LAZINESS IN SONGWRITING: Oh, jezz. Where to begin?

What?

The lyrics?

All riiiight. Anyway, the lyrical content in this song leaves a lot more than just SOMETHING to be desired. It sounds like it was written by a 7 year old who had just recieved a rhyming dictionary. Or perhaps by a retarded 40 year old who recieved the dictionary. It's really just a matter of intellect here. Congratulations to Paul, by the way, for figuring out the alphabet by the time he was in his 20's.

Also he can't pronounce ORANGE. Owange indeed. I don't know what this has to do with the songwriting, I just figured I'd point it out.

The key here is in our old standard G Major, unsurprising for the content of the song overall. Actually, I'm shocked Paul didn't TOTALLY devolve into childhood and just stick with C Major. I guess he was going for something DARING here. Daring for Paul, anyway.

The strumming pattern on the guitar is your basic open chords of G, C and D in an all straight eigth notes sort of fashion. Normally even Paul sticks a V-V or iv or even flat-VII chord into most of his songs, but nothing fancy here. I IV and IV reign supreme in this one, with a sort of Love-me-doesque usage of almost exclusively I and IV chords for most of the song. (V only appears on "I love you" and "Look at me" lyric-wise.
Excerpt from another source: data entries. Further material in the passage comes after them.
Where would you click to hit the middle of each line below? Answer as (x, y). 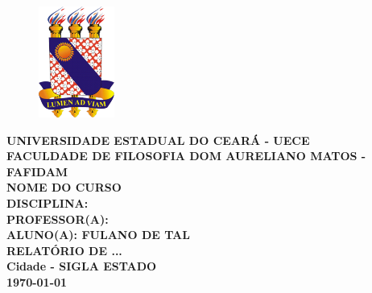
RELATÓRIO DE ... (64, 250)
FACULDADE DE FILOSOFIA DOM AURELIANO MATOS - (186, 156)
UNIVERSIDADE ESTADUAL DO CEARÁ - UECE (158, 140)
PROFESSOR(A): (58, 219)
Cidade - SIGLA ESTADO (82, 266)
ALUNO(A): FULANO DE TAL (98, 235)
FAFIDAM (37, 171)
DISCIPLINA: (48, 202)
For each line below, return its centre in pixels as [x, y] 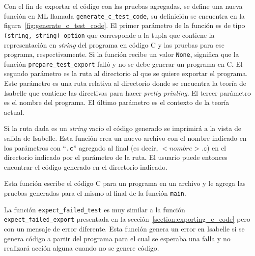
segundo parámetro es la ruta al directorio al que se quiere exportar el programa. [126, 73]
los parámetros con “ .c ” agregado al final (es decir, [81, 147]
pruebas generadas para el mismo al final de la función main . [95, 193]
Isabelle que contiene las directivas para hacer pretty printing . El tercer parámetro [127, 92]
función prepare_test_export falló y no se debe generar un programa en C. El [123, 64]
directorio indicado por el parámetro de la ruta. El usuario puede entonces [116, 157]
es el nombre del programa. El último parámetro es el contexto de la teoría [117, 102]
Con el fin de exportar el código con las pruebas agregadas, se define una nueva [123, 6]
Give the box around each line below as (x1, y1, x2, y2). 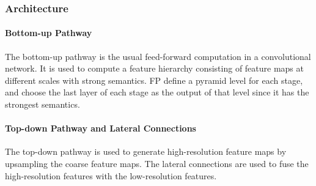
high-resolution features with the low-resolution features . (5, 169, 217, 182)
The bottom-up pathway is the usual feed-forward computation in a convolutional (5, 50, 311, 62)
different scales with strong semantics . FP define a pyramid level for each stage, (5, 73, 303, 86)
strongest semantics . (5, 98, 80, 111)
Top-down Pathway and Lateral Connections (5, 122, 196, 135)
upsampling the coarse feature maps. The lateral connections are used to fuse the (5, 157, 309, 169)
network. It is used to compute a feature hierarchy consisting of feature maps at (5, 62, 304, 75)
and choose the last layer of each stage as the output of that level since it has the (5, 86, 309, 99)
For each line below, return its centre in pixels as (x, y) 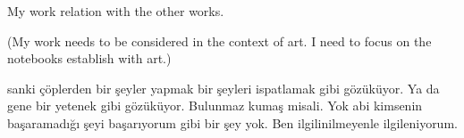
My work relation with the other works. (116, 11)
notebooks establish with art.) (89, 58)
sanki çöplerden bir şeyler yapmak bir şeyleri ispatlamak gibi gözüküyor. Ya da (224, 88)
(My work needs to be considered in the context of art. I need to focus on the (219, 41)
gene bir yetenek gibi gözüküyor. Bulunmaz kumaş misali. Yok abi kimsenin (215, 106)
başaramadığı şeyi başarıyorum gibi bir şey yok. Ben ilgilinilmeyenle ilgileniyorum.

It's also used once for the final cadance when the song speeds up near the end.) Love Me Do is also in the same key as this one. Hm.

WHY PAUL GOT AWAY WITH IT: Seriously, nobody is quite sure. Perhaps they were trying to divulge into the wide demographic of 7 year olds? Actually, if I was going to ask someone to write a song with 7 year olds in mind, I guess Paul would be the one, eh?

- UZ

NOTE:

This series and blog is totally tounge in cheek. We really do love Paul McCartney.